The Moments, whose Sexy Mama is much better than the title would suggest, soon would have to change their name for contractual reasons, despite having recorded under that moniker for close to a decade, even scoring two UK Top 10 hits and a UK #3 hit with Girls, their collaboration with the Whatnauts. We will meet them again in this series as Ray Goodman Brown. Sexy Mama would be a great companion piece to Billy Paul“s Let”s Make A Baby (posted here as a bonus track).

Gene Page, whose instrumental All Our Dreams Are Coming True is this set”s most conspicuous nod to disco, was noted more as an arranger, having worked with artists as diverse as Buffalo Springfield, The Righteous Brothers, The Supremes, Elton John and Barbra Streisand.

Syreeta featured on the 1970/71 mix as a co-writer of Stevie Wonder”s If You Really Love Me. She was briefly married to Wonder, who continued to promote her career after they split, to the extent that the 1974 album on which the bluesy Black Maybe appears was titled Stevie Wonder Presents Syreeta.

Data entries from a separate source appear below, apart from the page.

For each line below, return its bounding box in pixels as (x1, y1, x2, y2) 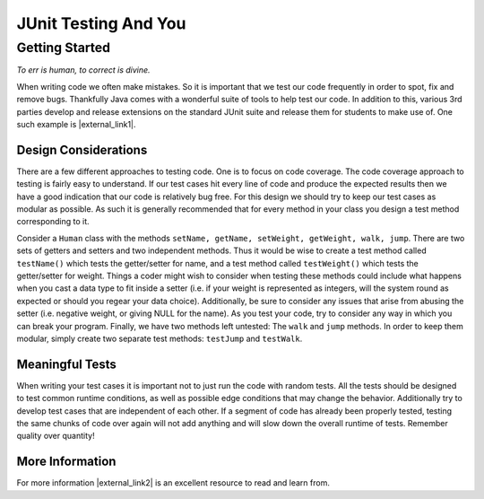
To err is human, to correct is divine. (16, 65, 151, 75)
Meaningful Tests (16, 356, 117, 372)
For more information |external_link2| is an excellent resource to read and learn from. (16, 477, 331, 488)
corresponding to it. (16, 216, 90, 227)
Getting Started (16, 39, 111, 56)
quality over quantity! (16, 431, 95, 442)
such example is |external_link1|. (16, 118, 136, 129)
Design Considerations (16, 142, 148, 157)
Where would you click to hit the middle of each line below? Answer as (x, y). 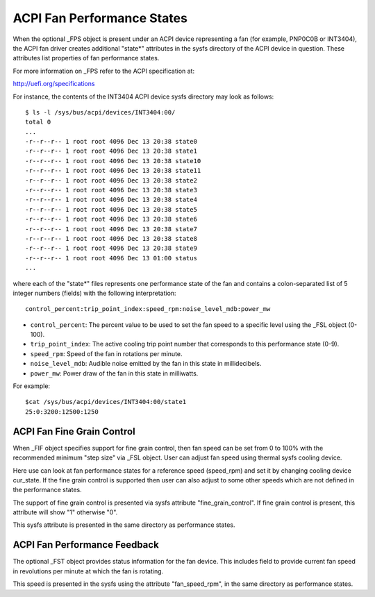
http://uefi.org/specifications (54, 84)
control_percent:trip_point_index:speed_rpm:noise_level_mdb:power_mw (148, 309)
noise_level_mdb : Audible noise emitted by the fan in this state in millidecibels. (146, 364)
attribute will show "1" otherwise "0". (65, 512)
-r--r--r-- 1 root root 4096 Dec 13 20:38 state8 (111, 238)
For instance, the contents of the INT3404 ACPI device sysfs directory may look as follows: (143, 96)
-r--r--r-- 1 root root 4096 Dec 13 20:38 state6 (111, 219)
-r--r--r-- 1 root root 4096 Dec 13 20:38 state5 (111, 209)
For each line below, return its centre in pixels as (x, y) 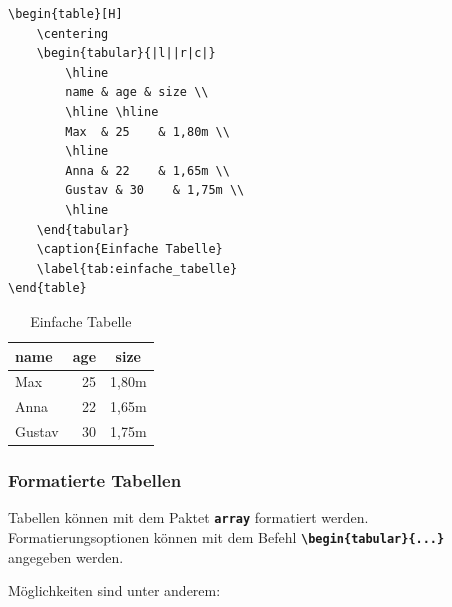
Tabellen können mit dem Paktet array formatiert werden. (188, 517)
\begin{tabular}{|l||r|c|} (126, 53)
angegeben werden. (66, 556)
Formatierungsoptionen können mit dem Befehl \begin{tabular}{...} (226, 537)
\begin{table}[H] (65, 14)
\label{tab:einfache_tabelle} (137, 268)
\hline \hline (112, 111)
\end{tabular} (83, 229)
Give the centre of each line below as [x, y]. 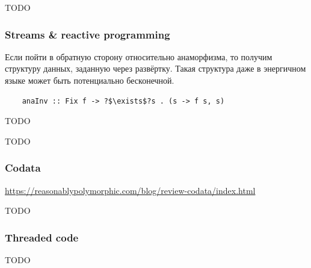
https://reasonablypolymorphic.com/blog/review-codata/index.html [130, 190]
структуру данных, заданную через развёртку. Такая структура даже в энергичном [155, 68]
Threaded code [42, 237]
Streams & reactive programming [88, 34]
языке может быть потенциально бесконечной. [90, 80]
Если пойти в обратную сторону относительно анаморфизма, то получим [139, 56]
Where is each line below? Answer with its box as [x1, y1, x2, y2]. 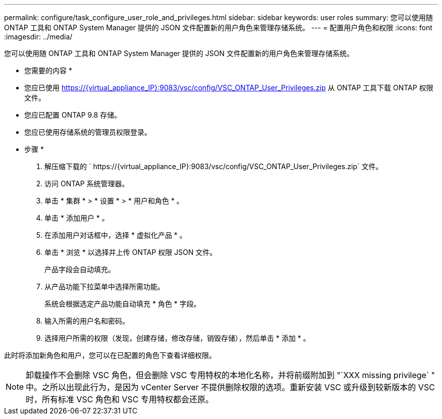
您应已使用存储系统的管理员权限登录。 [24, 128, 151, 136]
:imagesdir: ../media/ [4, 32, 73, 41]
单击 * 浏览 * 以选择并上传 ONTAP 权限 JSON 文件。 [44, 248, 217, 256]
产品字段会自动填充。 [44, 265, 115, 274]
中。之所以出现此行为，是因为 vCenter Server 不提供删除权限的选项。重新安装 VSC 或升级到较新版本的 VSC [26, 382, 435, 392]
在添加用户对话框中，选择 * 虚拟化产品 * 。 [44, 231, 187, 239]
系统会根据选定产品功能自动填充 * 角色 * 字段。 [44, 299, 201, 308]
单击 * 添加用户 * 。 [44, 214, 109, 222]
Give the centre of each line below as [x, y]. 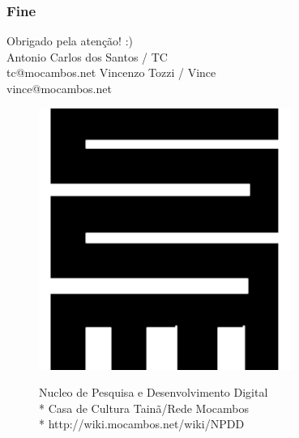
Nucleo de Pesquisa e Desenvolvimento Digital [154, 392]
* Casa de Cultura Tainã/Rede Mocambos [144, 408]
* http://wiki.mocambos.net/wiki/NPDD [142, 424]
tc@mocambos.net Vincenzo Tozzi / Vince [111, 72]
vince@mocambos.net [59, 88]
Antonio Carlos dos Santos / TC [87, 56]
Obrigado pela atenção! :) [70, 41]
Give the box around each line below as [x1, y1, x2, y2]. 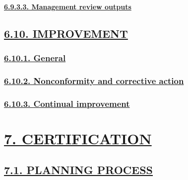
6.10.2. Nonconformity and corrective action [4, 74, 184, 87]
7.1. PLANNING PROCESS [4, 162, 153, 178]
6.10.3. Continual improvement [4, 97, 130, 109]
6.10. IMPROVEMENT [4, 25, 128, 41]
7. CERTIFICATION [4, 128, 152, 148]
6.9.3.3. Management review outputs [4, 1, 131, 11]
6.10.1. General [4, 51, 66, 64]
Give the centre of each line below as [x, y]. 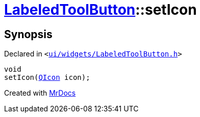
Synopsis [28, 34]
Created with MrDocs [40, 93]
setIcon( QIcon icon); [47, 78]
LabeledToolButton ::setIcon [101, 10]
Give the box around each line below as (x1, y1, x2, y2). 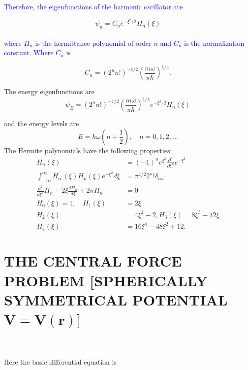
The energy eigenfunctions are (4, 86, 94, 97)
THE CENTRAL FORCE (4, 251, 182, 271)
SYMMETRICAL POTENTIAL (4, 289, 228, 309)
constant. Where (4, 47, 54, 58)
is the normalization (184, 37, 245, 48)
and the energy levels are (4, 118, 79, 129)
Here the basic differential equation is (4, 357, 117, 367)
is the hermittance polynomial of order (35, 37, 152, 48)
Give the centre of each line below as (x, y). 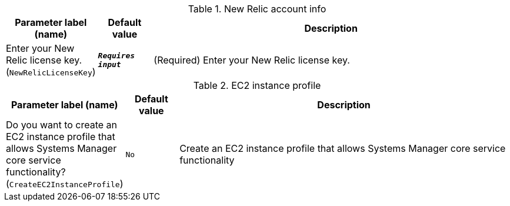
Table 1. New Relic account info (257, 9)
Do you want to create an (62, 125)
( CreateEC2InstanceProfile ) (65, 184)
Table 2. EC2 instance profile (257, 85)
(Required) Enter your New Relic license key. (252, 60)
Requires (116, 56)
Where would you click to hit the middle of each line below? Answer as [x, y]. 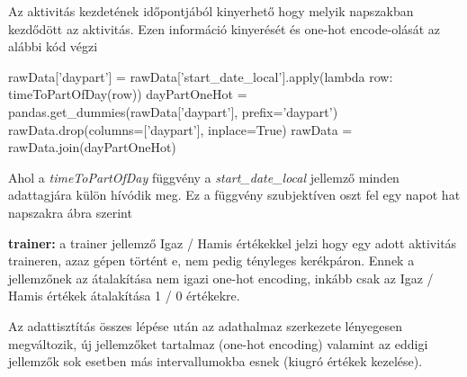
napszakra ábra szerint [70, 212]
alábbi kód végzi [53, 46]
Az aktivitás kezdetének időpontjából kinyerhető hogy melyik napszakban [211, 11]
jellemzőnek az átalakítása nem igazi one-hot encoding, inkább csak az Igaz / [221, 278]
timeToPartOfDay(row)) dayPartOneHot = [128, 94]
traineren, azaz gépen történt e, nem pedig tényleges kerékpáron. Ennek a [211, 260]
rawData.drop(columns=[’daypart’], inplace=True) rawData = [180, 129]
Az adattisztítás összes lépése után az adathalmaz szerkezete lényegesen [206, 325]
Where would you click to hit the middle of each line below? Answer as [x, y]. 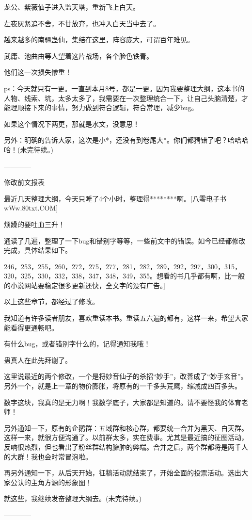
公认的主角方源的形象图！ [51, 482]
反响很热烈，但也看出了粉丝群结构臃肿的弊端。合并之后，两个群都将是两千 [123, 447]
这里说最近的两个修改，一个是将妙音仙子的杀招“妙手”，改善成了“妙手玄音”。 [126, 376]
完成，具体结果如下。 [38, 250]
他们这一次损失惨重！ [38, 72]
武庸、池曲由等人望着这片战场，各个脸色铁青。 [79, 56]
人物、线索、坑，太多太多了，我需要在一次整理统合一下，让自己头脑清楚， [123, 98]
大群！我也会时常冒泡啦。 [51, 456]
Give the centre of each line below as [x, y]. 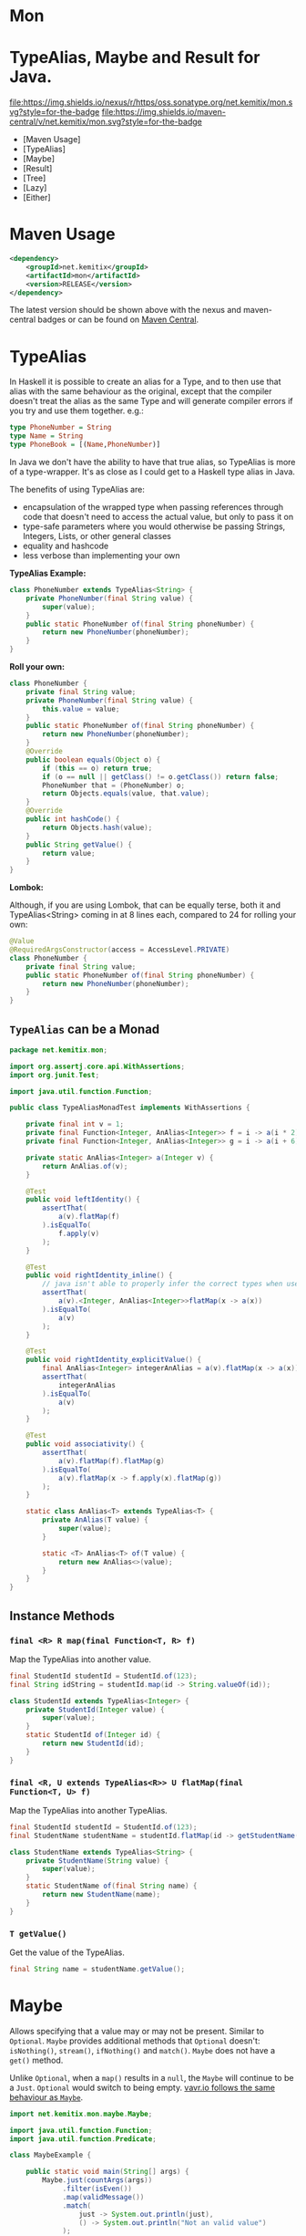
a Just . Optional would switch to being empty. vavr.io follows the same [143, 2087]
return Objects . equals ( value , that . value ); [126, 794]
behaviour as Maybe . [46, 2097]
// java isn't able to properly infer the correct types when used [173, 1284]
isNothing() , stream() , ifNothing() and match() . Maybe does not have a [143, 2050]
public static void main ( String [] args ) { [107, 2172]
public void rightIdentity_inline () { [99, 1275]
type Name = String [46, 436]
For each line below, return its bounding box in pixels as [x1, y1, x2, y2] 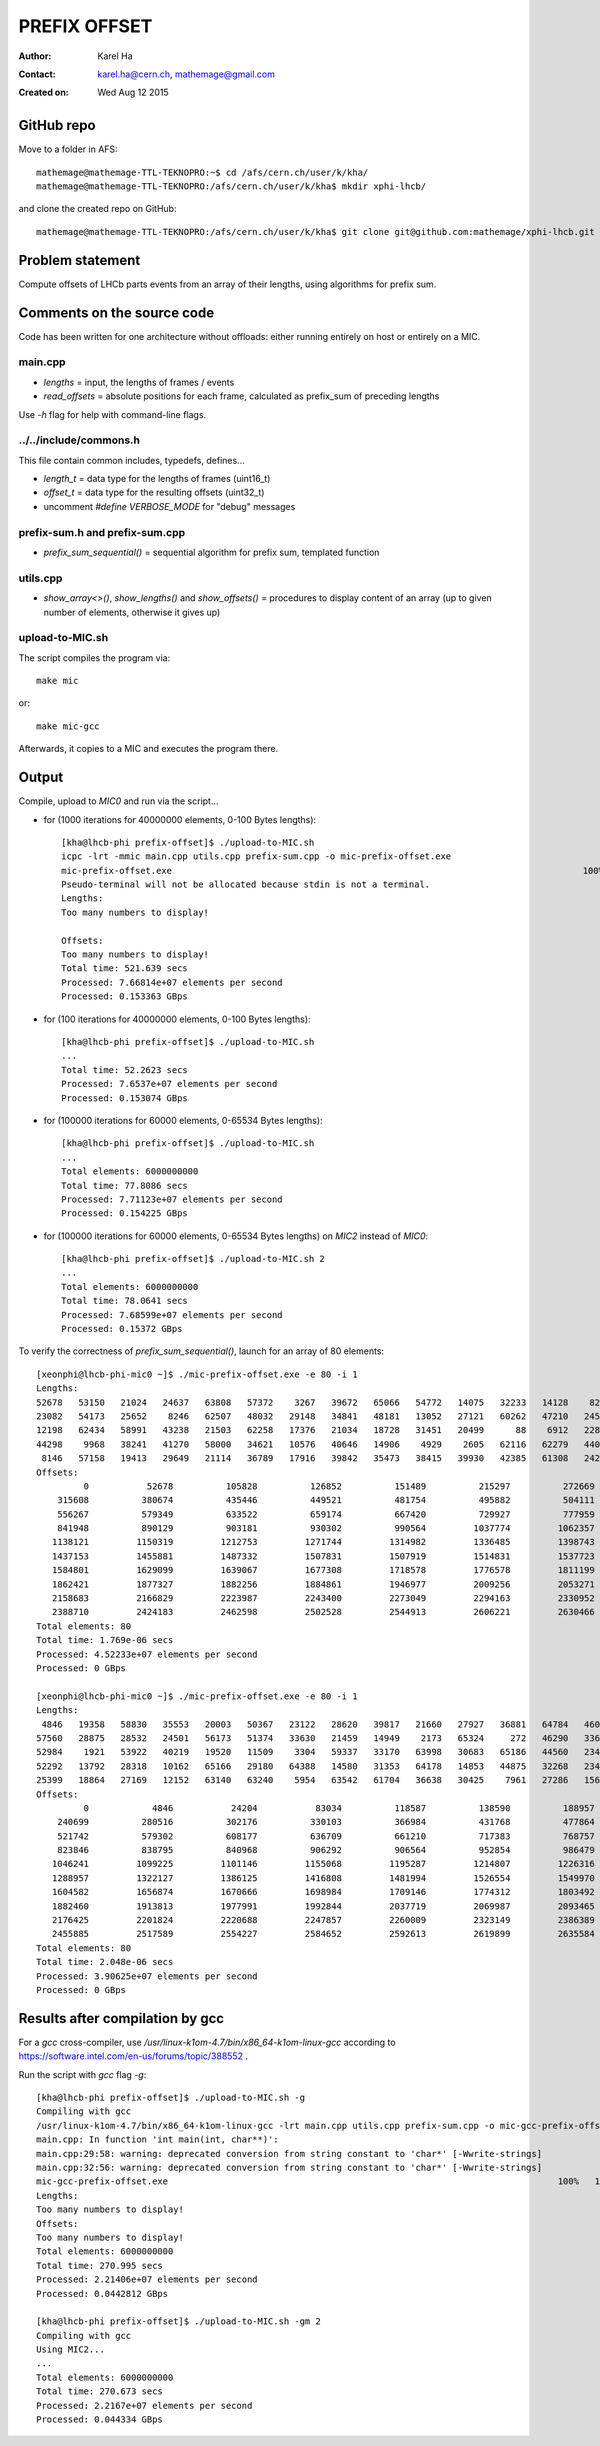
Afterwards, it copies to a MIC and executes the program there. [18, 743, 279, 755]
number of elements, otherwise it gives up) [43, 606, 221, 618]
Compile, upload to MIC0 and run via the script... [18, 795, 219, 807]
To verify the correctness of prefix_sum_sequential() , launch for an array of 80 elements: [18, 1345, 385, 1357]
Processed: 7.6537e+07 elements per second [61, 1078, 278, 1090]
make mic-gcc [36, 720, 100, 732]
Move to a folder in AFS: [18, 143, 119, 155]
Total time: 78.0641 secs [61, 1295, 189, 1307]
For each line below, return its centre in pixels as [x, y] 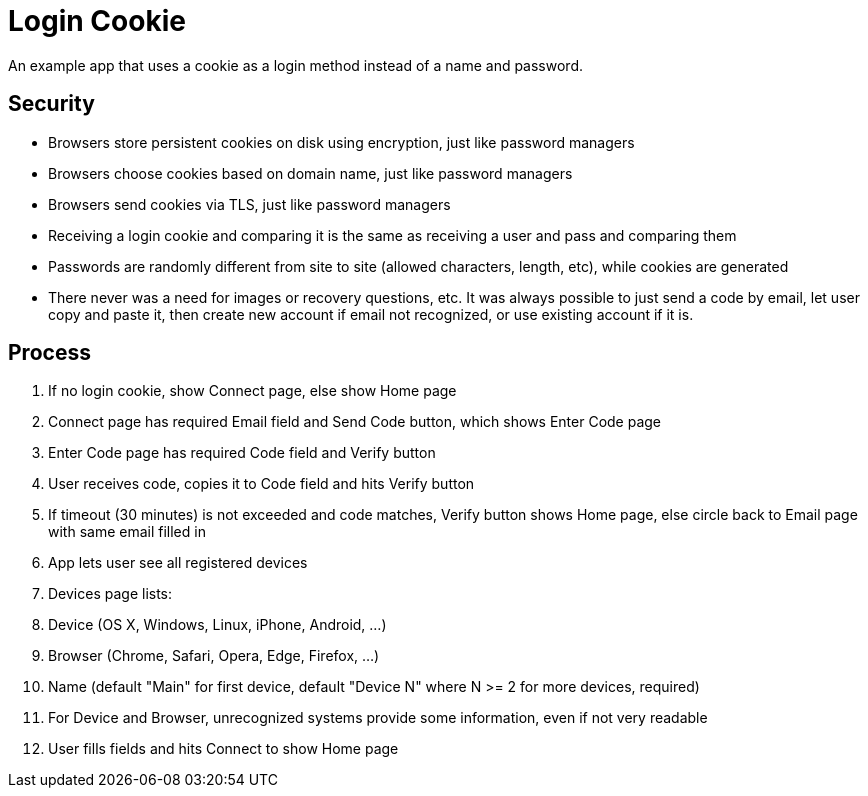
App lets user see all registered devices [178, 563]
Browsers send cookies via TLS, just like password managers [249, 204]
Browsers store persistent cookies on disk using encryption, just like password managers [341, 142]
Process [49, 353]
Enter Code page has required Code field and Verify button [242, 453]
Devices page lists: [110, 594]
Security [51, 104]
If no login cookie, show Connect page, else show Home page [252, 391]
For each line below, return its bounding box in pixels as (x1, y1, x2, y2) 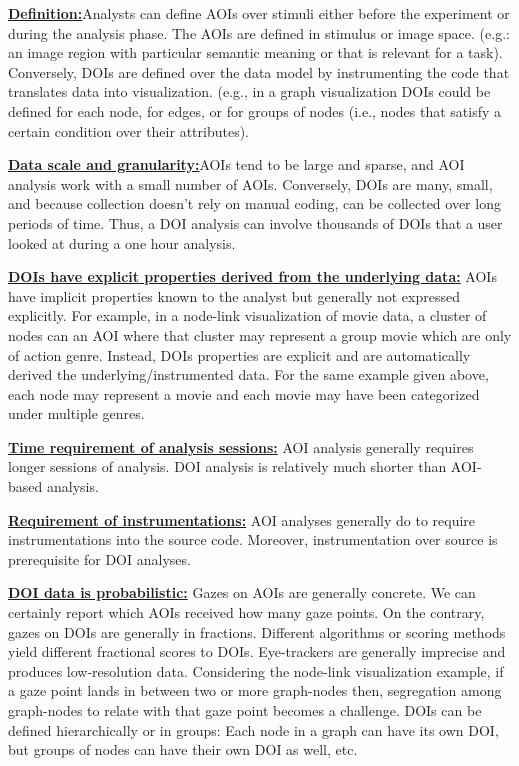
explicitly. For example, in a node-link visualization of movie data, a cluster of (8, 305, 487, 326)
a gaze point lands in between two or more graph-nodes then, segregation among (8, 680, 502, 701)
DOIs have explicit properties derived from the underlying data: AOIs (8, 266, 497, 287)
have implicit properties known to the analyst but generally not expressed (8, 285, 460, 306)
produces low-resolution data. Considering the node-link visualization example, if (8, 660, 504, 681)
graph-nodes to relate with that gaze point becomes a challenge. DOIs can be (8, 700, 482, 720)
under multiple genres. (8, 403, 145, 424)
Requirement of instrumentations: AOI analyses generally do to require (8, 509, 476, 530)

1. Billy Preston – Nothing From Nothing
2. The Main Ingredient – Just Dont Want To Be Lonely
3. The Tymes – You Little Trustmaker
4. Blue Magic – What’s Come Over Me
5. William DeVaughn – Be Thankful For What You Got
6. Sydney Joe Qualls – How Can You Say Goodbye
7. Major Harris – Love Won’t Let Me Wait
8. Rufus & Chaka Khan – Sweet Thing
9. Minnie Riperton – Simple Things
10. Latimore – Let’s Straighten It Out
11. Soul Children – Ill Be The Other Woman
12. The Impressions – If It’s In You To Do Wrong
13. Aretha Franklin – I’m In Love
14. Syreeta – Black Maybe
15. Harold Melvin & the Bluenotes – Wake Up Everybody
16. The Moments – Sexy Mama
17. Gene Page – All Our Dreams Are Coming True
18. Natural Four – Can This Be Real
19. The Spinners – Mighty Love
20. Earth, Wind & Fire – That’s The Way Of The World (Latin Expedition)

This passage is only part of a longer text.